Gabriel Corona [Fri, 7 Nov 2014 15:17:18 +0000 (16:17 +0100)]
Infrastructure for statically defined tracepoints
3 modes are supported on compilation:
* normal (no SDT);
* SDT (systemtap statically defined tracepoint);
* UST (lttng userspace static tracepoint, compatible with systemtap
if LTTNG_UST_HAVE_SDT_INTEGRATION).
Gabriel Corona [Tue, 18 Nov 2014 09:46:19 +0000 (10:46 +0100)]
[mc] Remove reference to DW_TAG_mutable_type:
Is was in a DWARFv3 draft but was removed from the final version: it
was removed from libdw which breaks compilation.
Martin Quinson [Tue, 18 Nov 2014 08:44:34 +0000 (09:44 +0100)]
typo -= 2
degomme [Tue, 18 Nov 2014 07:00:13 +0000 (08:00 +0100)]
protect these calls to smpi_datatype_size as they are not always relevant
degomme [Mon, 17 Nov 2014 22:42:46 +0000 (23:42 +0100)]
Fix problem with unknown datatypes in replay/tracing.
When datatype was unknown to replay, it was replayed as MPI_BYTE.
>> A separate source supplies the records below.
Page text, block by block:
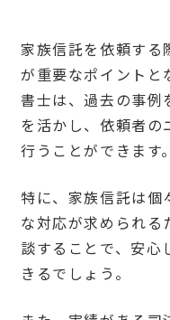
家族信託を依頼する
が重要なポイントと
書士は、過去の事例
を活かし、依頼者の
行うことができます。
特に、家族信託は個
な対応が求められる
談することで、安心
きるでしょう。
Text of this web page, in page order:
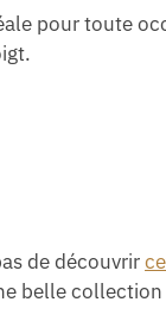
pour toute
de découvrir
belle

This modification adds a parameter to encode_datatype, to tell tracing that the datatype size has to be taken into account in the count parameter
This results in the fact that a message of count*datatype_size being replayed as a message of (count*datatype_size)*sizeof(MPI_BYTE), which is the same.
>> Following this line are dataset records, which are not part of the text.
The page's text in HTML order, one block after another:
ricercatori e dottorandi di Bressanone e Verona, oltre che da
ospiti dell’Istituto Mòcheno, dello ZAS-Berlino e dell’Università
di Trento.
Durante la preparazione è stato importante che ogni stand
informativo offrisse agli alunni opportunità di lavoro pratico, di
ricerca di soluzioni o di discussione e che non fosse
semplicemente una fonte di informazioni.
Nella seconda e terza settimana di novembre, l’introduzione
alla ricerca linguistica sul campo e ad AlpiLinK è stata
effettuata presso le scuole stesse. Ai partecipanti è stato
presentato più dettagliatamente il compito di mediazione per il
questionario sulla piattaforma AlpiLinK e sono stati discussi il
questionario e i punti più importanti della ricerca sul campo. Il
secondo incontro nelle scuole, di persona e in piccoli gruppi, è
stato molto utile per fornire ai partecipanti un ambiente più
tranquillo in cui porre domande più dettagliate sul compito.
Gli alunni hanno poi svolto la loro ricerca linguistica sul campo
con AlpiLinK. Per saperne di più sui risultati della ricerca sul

This is not a perfect or elegant solution, but :
- it works.
- it handles manually created datatypes
- it doesn't break previously generated replay files
- it avoids testing each time 50 different datatypes (see encode_datatype function)
- the new parameter avoids doing strcmp with "-1" at each time, performance should not be too bad
degomme [Mon, 17 Nov 2014 22:24:32 +0000 (23:24 +0100)]
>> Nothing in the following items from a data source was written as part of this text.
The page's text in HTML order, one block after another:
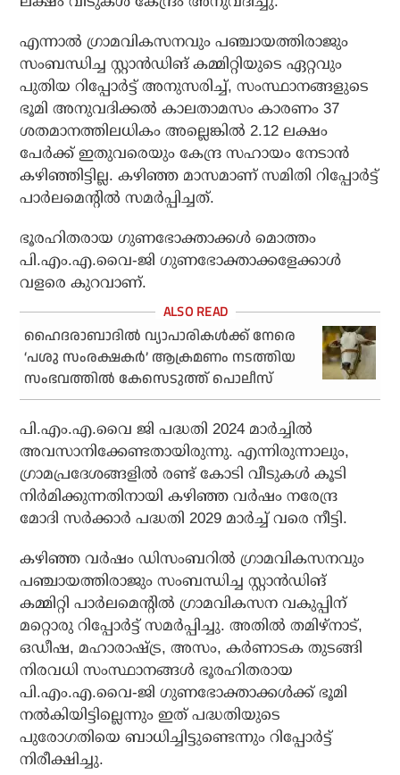
എന്നാൽ ഗ്രാമവികസനവും പഞ്ചായത്തിരാജും
സംബന്ധിച്ച സ്റ്റാൻഡിങ് കമ്മിറ്റിയുടെ ഏറ്റവും
പുതിയ റിപ്പോർട്ട് അനുസരിച്ച്, സംസ്ഥാനങ്ങളുടെ
ഭൂമി അനുവദിക്കൽ കാലതാമസം കാരണം 37
ശതമാനത്തിലധികം അല്ലെങ്കിൽ 2.12 ലക്ഷം
പേർക്ക് ഇതുവരെയും കേന്ദ്ര സഹായം നേടാൻ
കഴിഞ്ഞിട്ടില്ല. കഴിഞ്ഞ മാസമാണ് സമിതി റിപ്പോർട്ട്
പാർലമെൻ്റിൽ സമർപ്പിച്ചത്.
ഭൂരഹിതരായ ഗുണഭോക്താക്കൾ മൊത്തം
പി.എം.എ.വൈ-ജി ഗുണഭോക്താക്കളേക്കാൾ
വളരെ കുറവാണ്.
ഹൈദരാബാദിൽ വ്യാപാരികൾക്ക് നേരെ
‘പശു സംരക്ഷകർ’ ആക്രമണം നടത്തിയ
സംഭവത്തിൽ കേസെടുത്ത് പൊലീസ്
പി.എം.എ.വൈ ജി പദ്ധതി 2024 മാർച്ചിൽ
അവസാനിക്കേണ്ടതായിരുന്നു. എന്നിരുന്നാലും,
ഗ്രാമപ്രദേശങ്ങളിൽ രണ്ട് കോടി വീടുകൾ കൂടി
നിർമിക്കുന്നതിനായി കഴിഞ്ഞ വർഷം നരേന്ദ്ര
മോദി സർക്കാർ പദ്ധതി 2029 മാർച്ച് വരെ നീട്ടി.
കഴിഞ്ഞ വർഷം ഡിസംബറിൽ ഗ്രാമവികസനവും
പഞ്ചായത്തിരാജും സംബന്ധിച്ച സ്റ്റാൻഡിങ്
കമ്മിറ്റി പാർലമെൻ്റിൽ ഗ്രാമവികസന വകുപ്പിന്
മറ്റൊരു റിപ്പോർട്ട് സമർപ്പിച്ചു. അതിൽ തമിഴ്‌നാട്,
ഒഡീഷ, മഹാരാഷ്ട്ര, അസം, കർണാടക തുടങ്ങി
നിരവധി സംസ്ഥാനങ്ങൾ ഭൂരഹിതരായ
പി.എം.എ.വൈ-ജി ഗുണഭോക്താക്കൾക്ക് ഭൂമി
നൽകിയിട്ടില്ലെന്നും ഇത് പദ്ധതിയുടെ
പുരോഗതിയെ ബാധിച്ചിട്ടുണ്ടെന്നും റിപ്പോർട്ട്
നിരീക്ഷിച്ചു.

There should not be msg datatypes here
Gabriel Corona [Mon, 17 Nov 2014 14:34:34 +0000 (15:34 +0100)]
[mm] Disable HAVE_GNU_LD code in order to get rid of the junkarea
The HAVE_GNU_LD mode of mmalloc delegates in some cases to standard
malloc()/free() which are resolved with dlsym(). This cause some
bootstrap problems which are only resolved with the junkarea: the
junkarea is regularly broken when adding dependencies because the
junkarea is then too small.
By disabling the HAVE_GNU_LD path, we get rid of the junkarea hack.
Martin Quinson [Thu, 13 Nov 2014 21:01:35 +0000 (22:01 +0100)]
clean after augustin, as usual
Martin Quinson [Thu, 13 Nov 2014 20:59:09 +0000 (21:59 +0100)]
Remove the unmodified NAS examples as they are really useless nowadays
I'm still unsure of what to do with the modified ones. I vote for
removing them if we have enough examples already.